Work order
Except for the pictures, reproduce the records word for word.

Records for the task

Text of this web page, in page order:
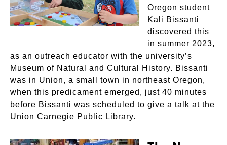
Oregon student
Kali Bissanti
discovered this
in summer 2023,
as an outreach educator with the university’s
Museum of Natural and Cultural History. Bissanti
was in Union, a small town in northeast Oregon,
when this predicament emerged, just 40 minutes
before Bissanti was scheduled to give a talk at the
Union Carnegie Public Library.
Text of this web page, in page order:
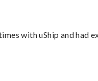
with uShip and had
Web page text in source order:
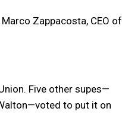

Task solution
Text of this web page, in page order:
Oregon student
Kali Bissanti
discovered this
in summer 2023,
as an outreach educator with the university’s
Museum of Natural and Cultural History. Bissanti
was in Union, a small town in northeast Oregon,
when this predicament emerged, just 40 minutes
before Bissanti was scheduled to give a talk at the
Union Carnegie Public Library.
Text of this web page, in page order:
with uShip and had
Web page text in source order:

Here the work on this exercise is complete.